Exercise requirements:
Reduce the material below to its lines containing "protobufs".

Entries provided:
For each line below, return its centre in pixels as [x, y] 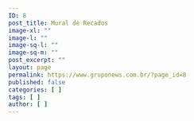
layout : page [30, 68]
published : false [37, 82]
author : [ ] [28, 104]
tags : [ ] [25, 97]
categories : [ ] [35, 90]
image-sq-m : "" [33, 53]
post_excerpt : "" [37, 60]
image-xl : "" [30, 30]
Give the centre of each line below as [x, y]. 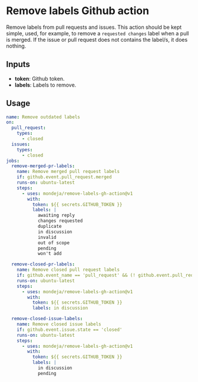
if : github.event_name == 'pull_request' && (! [76, 275]
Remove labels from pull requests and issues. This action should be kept [94, 27]
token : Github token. [39, 78]
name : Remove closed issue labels [59, 324]
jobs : [13, 161]
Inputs [18, 64]
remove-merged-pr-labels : [43, 166]
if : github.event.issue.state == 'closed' [70, 330]
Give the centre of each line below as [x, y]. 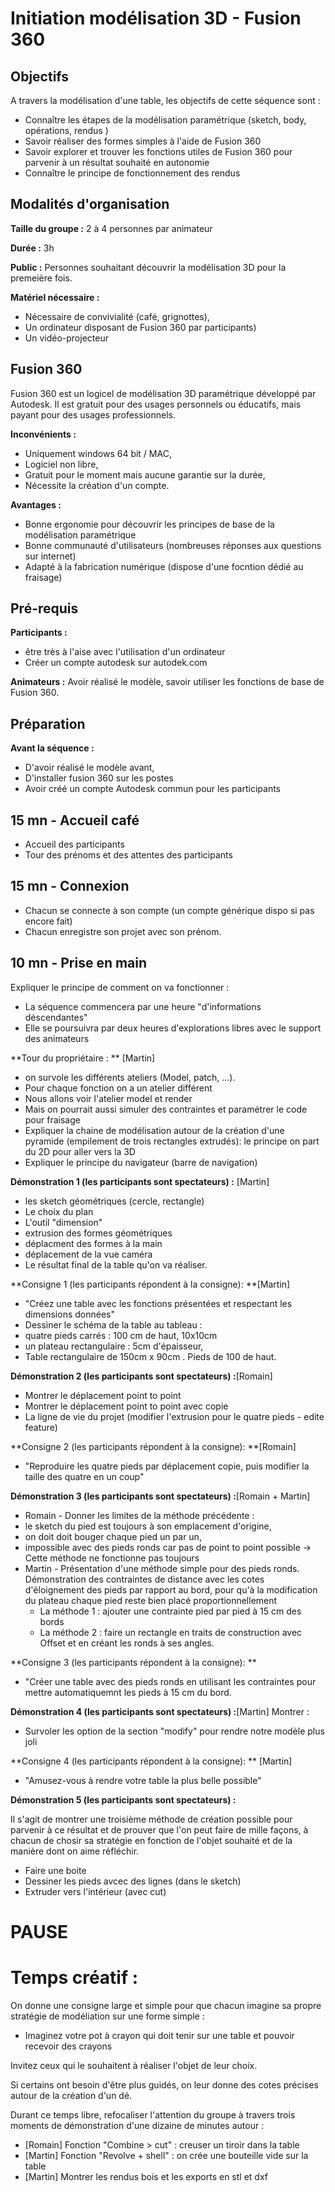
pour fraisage [52, 1119]
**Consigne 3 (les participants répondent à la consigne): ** [133, 1662]
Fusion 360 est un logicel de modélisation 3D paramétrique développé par [163, 393]
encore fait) [48, 921]
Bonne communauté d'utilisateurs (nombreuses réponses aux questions [173, 545]
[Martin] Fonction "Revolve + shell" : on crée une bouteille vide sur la [166, 2155]
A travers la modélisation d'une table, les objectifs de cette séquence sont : [165, 100]
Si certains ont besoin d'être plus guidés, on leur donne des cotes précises [164, 2084]
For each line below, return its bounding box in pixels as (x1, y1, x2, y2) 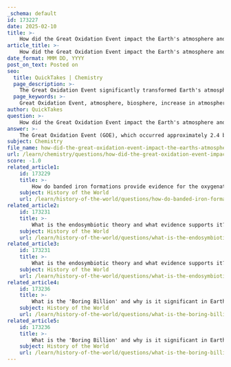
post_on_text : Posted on (7, 61, 78, 68)
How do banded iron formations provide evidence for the (32, 183, 198, 190)
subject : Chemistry (7, 138, 63, 145)
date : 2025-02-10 (7, 23, 57, 30)
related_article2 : (7, 202, 60, 209)
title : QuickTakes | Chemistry (13, 74, 103, 81)
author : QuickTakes (7, 106, 63, 113)
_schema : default (7, 10, 57, 17)
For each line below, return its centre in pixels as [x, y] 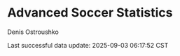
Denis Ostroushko [33, 32]
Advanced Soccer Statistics [90, 13]
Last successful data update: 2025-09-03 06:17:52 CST [88, 45]
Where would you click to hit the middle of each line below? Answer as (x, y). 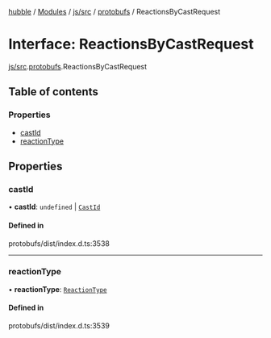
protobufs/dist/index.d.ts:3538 (59, 243)
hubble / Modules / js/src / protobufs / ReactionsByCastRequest (115, 12)
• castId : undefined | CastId (54, 207)
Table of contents (53, 92)
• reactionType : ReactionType (58, 289)
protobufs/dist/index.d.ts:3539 (59, 326)
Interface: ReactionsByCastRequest (131, 44)

Result for this task:
protobufs/dist/index.d.ts:3538 (59, 243)
hubble / Modules / js/src / protobufs / ReactionsByCastRequest (115, 12)
protobufs/dist/index.d.ts:3539 (59, 326)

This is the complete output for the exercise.